**DATA SECTION**
※ ※ ※

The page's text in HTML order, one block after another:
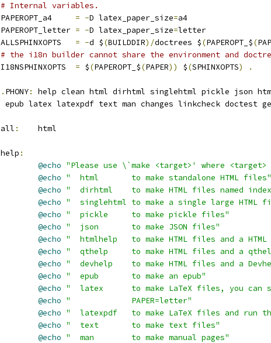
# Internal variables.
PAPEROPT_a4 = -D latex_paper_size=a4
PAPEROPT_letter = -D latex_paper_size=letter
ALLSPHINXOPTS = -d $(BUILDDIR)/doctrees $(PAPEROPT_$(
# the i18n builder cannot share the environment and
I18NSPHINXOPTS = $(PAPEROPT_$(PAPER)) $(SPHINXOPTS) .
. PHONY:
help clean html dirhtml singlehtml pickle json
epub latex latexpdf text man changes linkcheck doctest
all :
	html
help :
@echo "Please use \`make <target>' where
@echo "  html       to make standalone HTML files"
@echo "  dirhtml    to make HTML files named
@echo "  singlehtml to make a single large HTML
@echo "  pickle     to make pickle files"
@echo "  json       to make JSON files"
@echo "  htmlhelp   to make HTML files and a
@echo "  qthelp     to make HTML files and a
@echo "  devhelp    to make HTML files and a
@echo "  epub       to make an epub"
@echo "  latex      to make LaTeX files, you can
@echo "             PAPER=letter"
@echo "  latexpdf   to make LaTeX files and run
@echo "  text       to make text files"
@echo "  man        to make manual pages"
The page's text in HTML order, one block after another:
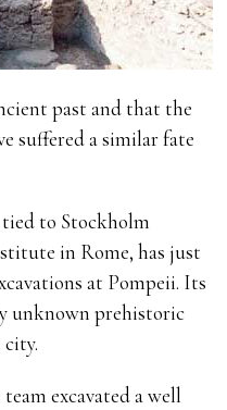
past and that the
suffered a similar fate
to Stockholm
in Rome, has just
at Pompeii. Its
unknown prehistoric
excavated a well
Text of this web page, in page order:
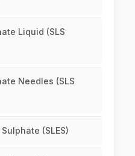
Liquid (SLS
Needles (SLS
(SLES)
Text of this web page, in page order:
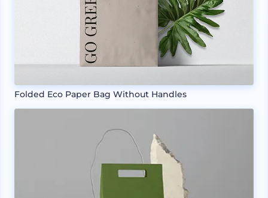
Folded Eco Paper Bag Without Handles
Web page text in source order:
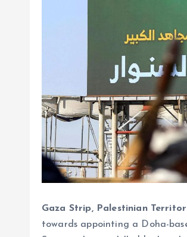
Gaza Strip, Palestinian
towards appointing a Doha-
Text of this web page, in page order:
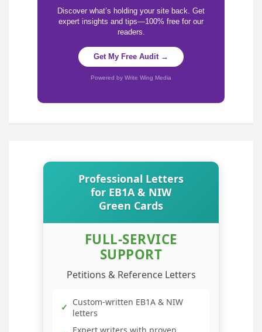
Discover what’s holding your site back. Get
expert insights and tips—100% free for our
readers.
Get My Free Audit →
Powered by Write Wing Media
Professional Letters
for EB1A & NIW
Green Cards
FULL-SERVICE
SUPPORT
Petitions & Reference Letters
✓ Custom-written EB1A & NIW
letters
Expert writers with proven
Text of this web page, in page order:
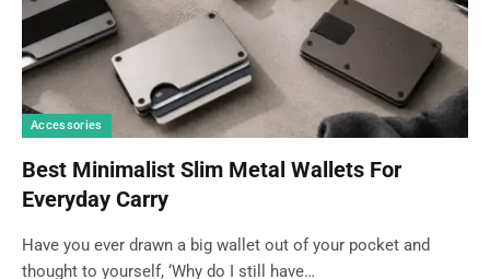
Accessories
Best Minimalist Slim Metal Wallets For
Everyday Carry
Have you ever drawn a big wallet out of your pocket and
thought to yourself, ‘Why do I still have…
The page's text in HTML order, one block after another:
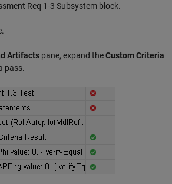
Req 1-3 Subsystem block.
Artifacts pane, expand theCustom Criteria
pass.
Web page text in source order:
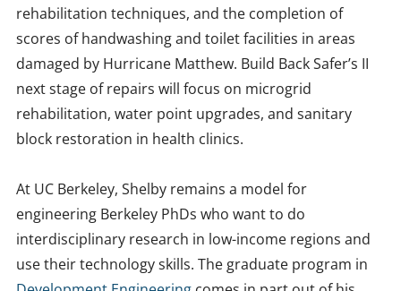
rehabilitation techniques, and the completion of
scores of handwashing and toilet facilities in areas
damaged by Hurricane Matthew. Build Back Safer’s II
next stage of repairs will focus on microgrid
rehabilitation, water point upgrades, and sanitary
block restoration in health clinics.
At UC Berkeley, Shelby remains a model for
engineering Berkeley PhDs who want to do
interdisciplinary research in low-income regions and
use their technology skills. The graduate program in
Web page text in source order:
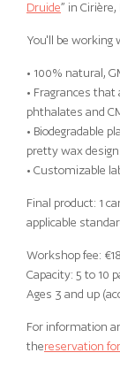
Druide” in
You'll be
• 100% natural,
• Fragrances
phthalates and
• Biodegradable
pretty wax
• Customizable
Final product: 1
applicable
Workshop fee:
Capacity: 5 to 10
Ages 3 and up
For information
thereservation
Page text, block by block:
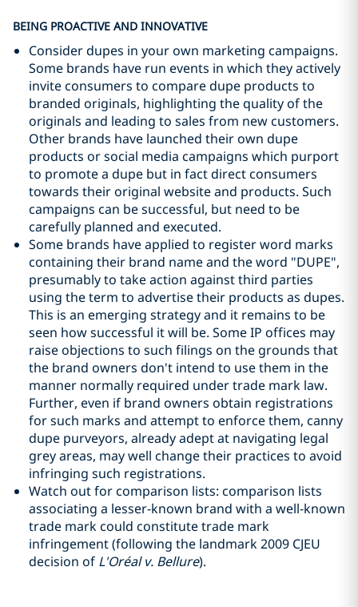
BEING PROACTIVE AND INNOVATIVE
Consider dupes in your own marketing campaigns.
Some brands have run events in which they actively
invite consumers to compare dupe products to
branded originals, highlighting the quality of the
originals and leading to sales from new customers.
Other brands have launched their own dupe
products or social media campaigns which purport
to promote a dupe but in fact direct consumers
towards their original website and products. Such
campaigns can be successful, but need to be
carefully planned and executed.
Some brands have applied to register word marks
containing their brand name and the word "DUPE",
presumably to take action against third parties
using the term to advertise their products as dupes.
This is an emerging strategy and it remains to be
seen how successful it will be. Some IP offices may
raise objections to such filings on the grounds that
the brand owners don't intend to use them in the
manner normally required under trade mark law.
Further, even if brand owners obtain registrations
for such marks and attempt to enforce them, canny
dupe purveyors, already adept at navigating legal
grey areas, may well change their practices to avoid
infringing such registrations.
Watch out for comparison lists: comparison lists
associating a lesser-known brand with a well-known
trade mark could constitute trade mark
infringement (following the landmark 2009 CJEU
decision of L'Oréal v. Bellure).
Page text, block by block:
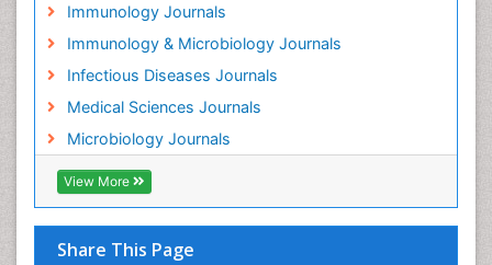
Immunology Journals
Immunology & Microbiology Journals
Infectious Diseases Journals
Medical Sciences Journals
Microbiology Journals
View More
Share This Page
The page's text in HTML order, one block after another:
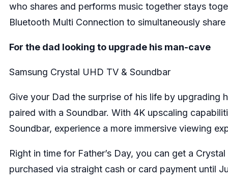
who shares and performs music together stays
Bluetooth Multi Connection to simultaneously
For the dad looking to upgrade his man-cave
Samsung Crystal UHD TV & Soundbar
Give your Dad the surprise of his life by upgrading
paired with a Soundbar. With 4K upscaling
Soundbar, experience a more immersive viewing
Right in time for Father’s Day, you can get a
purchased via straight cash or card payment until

※ ※ ※

**INSTRUCTIONS FOR THE TASK**
Your answer must be an exact copy of the records, free of images.

**ANSWER SPACE**
The page's text in HTML order, one block after another:
# Internal variables.
PAPEROPT_a4 = -D latex_paper_size=a4
PAPEROPT_letter = -D latex_paper_size=letter
ALLSPHINXOPTS = -d $(BUILDDIR)/doctrees $(PAPEROPT_$(
# the i18n builder cannot share the environment and
I18NSPHINXOPTS = $(PAPEROPT_$(PAPER)) $(SPHINXOPTS) .
. PHONY:
help clean html dirhtml singlehtml pickle json
epub latex latexpdf text man changes linkcheck doctest
all :
	html
help :
@echo "Please use \`make <target>' where
@echo "  html       to make standalone HTML files"
@echo "  dirhtml    to make HTML files named
@echo "  singlehtml to make a single large HTML
@echo "  pickle     to make pickle files"
@echo "  json       to make JSON files"
@echo "  htmlhelp   to make HTML files and a
@echo "  qthelp     to make HTML files and a
@echo "  devhelp    to make HTML files and a
@echo "  epub       to make an epub"
@echo "  latex      to make LaTeX files, you can
@echo "             PAPER=letter"
@echo "  latexpdf   to make LaTeX files and run
@echo "  text       to make text files"
@echo "  man        to make manual pages"
The page's text in HTML order, one block after another:
past and that the
suffered a similar fate
to Stockholm
in Rome, has just
at Pompeii. Its
unknown prehistoric
excavated a well
Text of this web page, in page order:
Liquid (SLS
Needles (SLS
(SLES)
Text of this web page, in page order:
Folded Eco Paper Bag Without Handles
Web page text in source order:
Gaza Strip, Palestinian
towards appointing a Doha-
Text of this web page, in page order:
Discover what’s holding your site back. Get
expert insights and tips—100% free for our
readers.
Get My Free Audit →
Powered by Write Wing Media
Professional Letters
for EB1A & NIW
Green Cards
FULL-SERVICE
SUPPORT
Petitions & Reference Letters
✓ Custom-written EB1A & NIW
letters
Expert writers with proven
Text of this web page, in page order:
Accessories
Best Minimalist Slim Metal Wallets For
Everyday Carry
Have you ever drawn a big wallet out of your pocket and
thought to yourself, ‘Why do I still have…
The page's text in HTML order, one block after another:
Req 1-3 Subsystem block.
Artifacts pane, expand theCustom Criteria
pass.
Web page text in source order:
rehabilitation techniques, and the completion of
scores of handwashing and toilet facilities in areas
damaged by Hurricane Matthew. Build Back Safer’s II
next stage of repairs will focus on microgrid
rehabilitation, water point upgrades, and sanitary
block restoration in health clinics.
At UC Berkeley, Shelby remains a model for
engineering Berkeley PhDs who want to do
interdisciplinary research in low-income regions and
use their technology skills. The graduate program in
Web page text in source order:
Druide” in
You'll be
• 100% natural,
• Fragrances
phthalates and
• Biodegradable
pretty wax
• Customizable
Final product: 1
applicable
Workshop fee:
Capacity: 5 to 10
Ages 3 and up
For information
thereservation
Page text, block by block:
BEING PROACTIVE AND INNOVATIVE
Consider dupes in your own marketing campaigns.
Some brands have run events in which they actively
invite consumers to compare dupe products to
branded originals, highlighting the quality of the
originals and leading to sales from new customers.
Other brands have launched their own dupe
products or social media campaigns which purport
to promote a dupe but in fact direct consumers
towards their original website and products. Such
campaigns can be successful, but need to be
carefully planned and executed.
Some brands have applied to register word marks
containing their brand name and the word "DUPE",
presumably to take action against third parties
using the term to advertise their products as dupes.
This is an emerging strategy and it remains to be
seen how successful it will be. Some IP offices may
raise objections to such filings on the grounds that
the brand owners don't intend to use them in the
manner normally required under trade mark law.
Further, even if brand owners obtain registrations
for such marks and attempt to enforce them, canny
dupe purveyors, already adept at navigating legal
grey areas, may well change their practices to avoid
infringing such registrations.
Watch out for comparison lists: comparison lists
associating a lesser-known brand with a well-known
trade mark could constitute trade mark
infringement (following the landmark 2009 CJEU
decision of L'Oréal v. Bellure).
Page text, block by block:
Immunology Journals
Immunology & Microbiology Journals
Infectious Diseases Journals
Medical Sciences Journals
Microbiology Journals
View More
Share This Page
The page's text in HTML order, one block after another:
who shares and performs music together stays
Bluetooth Multi Connection to simultaneously
For the dad looking to upgrade his man-cave
Samsung Crystal UHD TV & Soundbar
Give your Dad the surprise of his life by upgrading
paired with a Soundbar. With 4K upscaling
Soundbar, experience a more immersive viewing
Right in time for Father’s Day, you can get a
purchased via straight cash or card payment until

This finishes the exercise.